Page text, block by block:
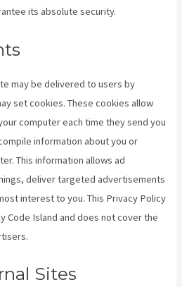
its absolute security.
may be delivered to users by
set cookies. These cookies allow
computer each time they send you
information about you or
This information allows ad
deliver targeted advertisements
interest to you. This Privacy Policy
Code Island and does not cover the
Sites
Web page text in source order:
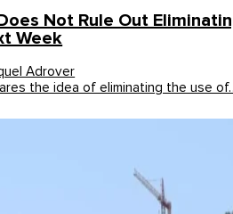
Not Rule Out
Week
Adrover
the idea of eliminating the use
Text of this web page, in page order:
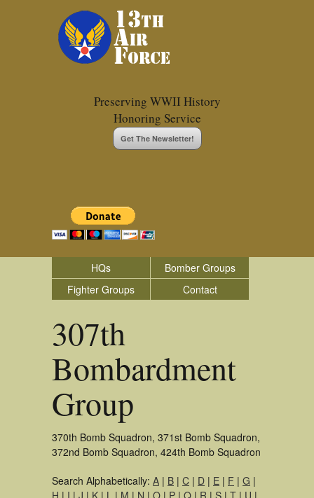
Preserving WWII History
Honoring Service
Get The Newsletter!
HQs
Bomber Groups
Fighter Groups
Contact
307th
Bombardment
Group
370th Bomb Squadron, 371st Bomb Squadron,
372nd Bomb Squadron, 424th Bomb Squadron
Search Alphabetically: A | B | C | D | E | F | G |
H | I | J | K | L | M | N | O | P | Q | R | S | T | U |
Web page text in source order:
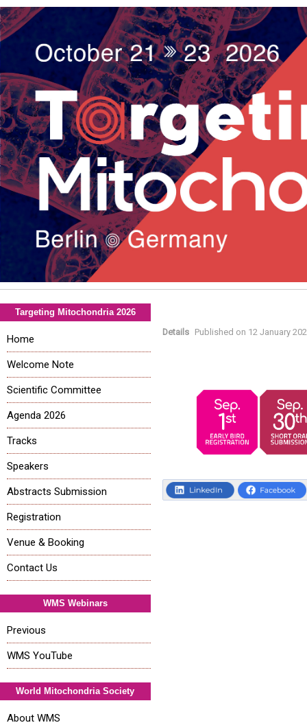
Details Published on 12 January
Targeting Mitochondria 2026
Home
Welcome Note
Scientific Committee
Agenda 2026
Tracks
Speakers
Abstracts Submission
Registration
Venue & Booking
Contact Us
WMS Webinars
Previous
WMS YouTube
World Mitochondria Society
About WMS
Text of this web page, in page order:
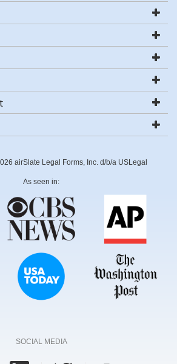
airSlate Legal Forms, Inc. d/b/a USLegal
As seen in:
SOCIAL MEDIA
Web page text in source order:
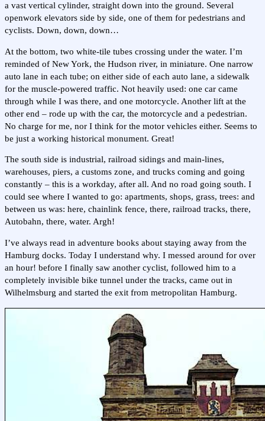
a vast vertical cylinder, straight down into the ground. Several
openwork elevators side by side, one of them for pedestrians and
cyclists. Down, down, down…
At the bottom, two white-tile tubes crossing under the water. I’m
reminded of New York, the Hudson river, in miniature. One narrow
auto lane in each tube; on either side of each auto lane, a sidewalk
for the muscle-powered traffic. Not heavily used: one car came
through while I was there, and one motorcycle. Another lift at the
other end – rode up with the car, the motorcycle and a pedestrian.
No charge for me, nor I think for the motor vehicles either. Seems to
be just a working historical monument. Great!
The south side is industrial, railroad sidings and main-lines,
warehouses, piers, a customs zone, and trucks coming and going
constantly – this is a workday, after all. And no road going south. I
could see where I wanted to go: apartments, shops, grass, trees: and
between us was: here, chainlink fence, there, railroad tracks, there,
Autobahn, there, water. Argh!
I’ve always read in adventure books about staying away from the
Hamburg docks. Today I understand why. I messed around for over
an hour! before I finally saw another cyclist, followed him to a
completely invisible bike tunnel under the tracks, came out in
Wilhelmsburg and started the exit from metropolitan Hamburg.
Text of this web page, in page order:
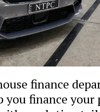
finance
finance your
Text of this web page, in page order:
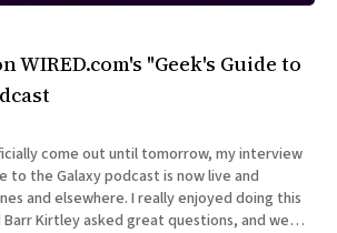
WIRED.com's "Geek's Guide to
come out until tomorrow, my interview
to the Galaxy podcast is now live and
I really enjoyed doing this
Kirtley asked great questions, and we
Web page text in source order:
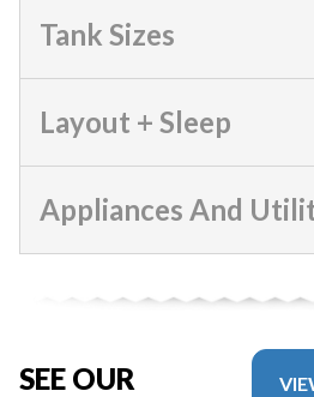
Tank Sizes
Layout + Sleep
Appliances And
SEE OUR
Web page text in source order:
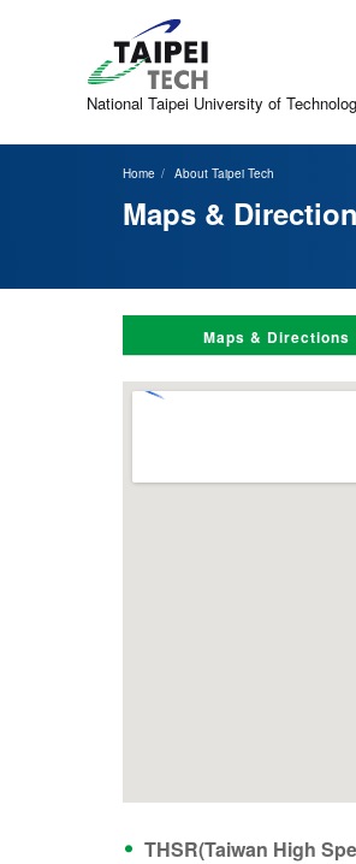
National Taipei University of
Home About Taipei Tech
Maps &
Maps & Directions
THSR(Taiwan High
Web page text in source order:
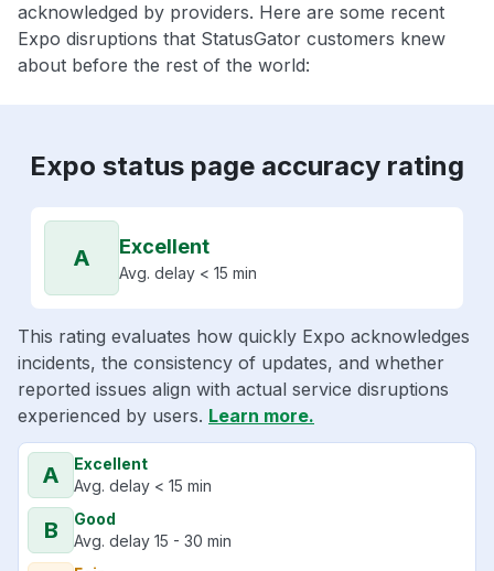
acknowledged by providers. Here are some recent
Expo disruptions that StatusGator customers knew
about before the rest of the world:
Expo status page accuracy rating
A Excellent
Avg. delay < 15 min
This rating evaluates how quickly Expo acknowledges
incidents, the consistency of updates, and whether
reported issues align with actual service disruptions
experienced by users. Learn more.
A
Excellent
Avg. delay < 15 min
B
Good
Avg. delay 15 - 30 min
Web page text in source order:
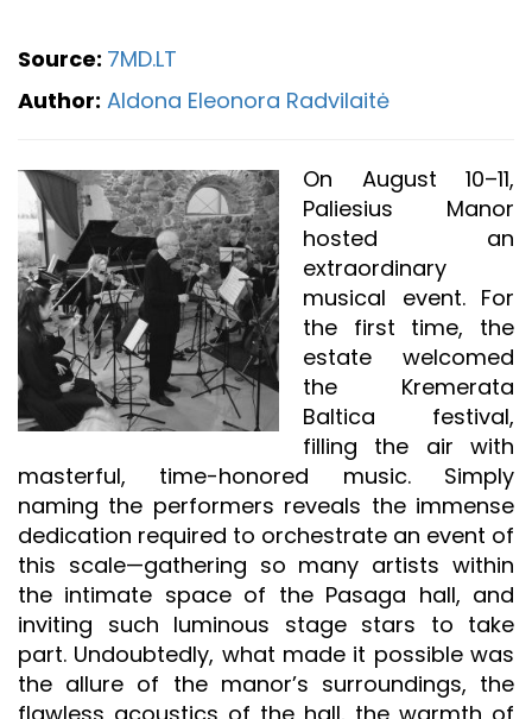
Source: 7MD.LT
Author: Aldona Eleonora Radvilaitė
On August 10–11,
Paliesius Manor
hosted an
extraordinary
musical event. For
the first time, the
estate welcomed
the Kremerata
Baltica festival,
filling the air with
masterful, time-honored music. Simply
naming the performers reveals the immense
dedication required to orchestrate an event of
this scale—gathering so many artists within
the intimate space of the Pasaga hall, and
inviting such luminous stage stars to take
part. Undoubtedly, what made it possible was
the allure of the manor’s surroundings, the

REQUIRED WORK
In the entries above, every line from the line with "Fighter Groups" to the line with "to the Galaxy podcast is now live and" is to be printed exactly, with both ends included and pictures excluded.

RESPONSE TO THIS TASK
Fighter Groups
Contact
307th
Bombardment
Group
370th Bomb Squadron, 371st Bomb Squadron,
372nd Bomb Squadron, 424th Bomb Squadron
Search Alphabetically: A | B | C | D | E | F | G |
H | I | J | K | L | M | N | O | P | Q | R | S | T | U |
Web page text in source order:
Details Published on 12 January
Targeting Mitochondria 2026
Home
Welcome Note
Scientific Committee
Agenda 2026
Tracks
Speakers
Abstracts Submission
Registration
Venue & Booking
Contact Us
WMS Webinars
Previous
WMS YouTube
World Mitochondria Society
About WMS
Text of this web page, in page order:
airSlate Legal Forms, Inc. d/b/a USLegal
As seen in:
SOCIAL MEDIA
Web page text in source order:
a vast vertical cylinder, straight down into the ground. Several
openwork elevators side by side, one of them for pedestrians and
cyclists. Down, down, down…
At the bottom, two white-tile tubes crossing under the water. I’m
reminded of New York, the Hudson river, in miniature. One narrow
auto lane in each tube; on either side of each auto lane, a sidewalk
for the muscle-powered traffic. Not heavily used: one car came
through while I was there, and one motorcycle. Another lift at the
other end – rode up with the car, the motorcycle and a pedestrian.
No charge for me, nor I think for the motor vehicles either. Seems to
be just a working historical monument. Great!
The south side is industrial, railroad sidings and main-lines,
warehouses, piers, a customs zone, and trucks coming and going
constantly – this is a workday, after all. And no road going south. I
could see where I wanted to go: apartments, shops, grass, trees: and
between us was: here, chainlink fence, there, railroad tracks, there,
Autobahn, there, water. Argh!
I’ve always read in adventure books about staying away from the
Hamburg docks. Today I understand why. I messed around for over
an hour! before I finally saw another cyclist, followed him to a
completely invisible bike tunnel under the tracks, came out in
Wilhelmsburg and started the exit from metropolitan Hamburg.
Text of this web page, in page order:
finance
finance your
Text of this web page, in page order:
WIRED.com's "Geek's Guide to
come out until tomorrow, my interview
to the Galaxy podcast is now live and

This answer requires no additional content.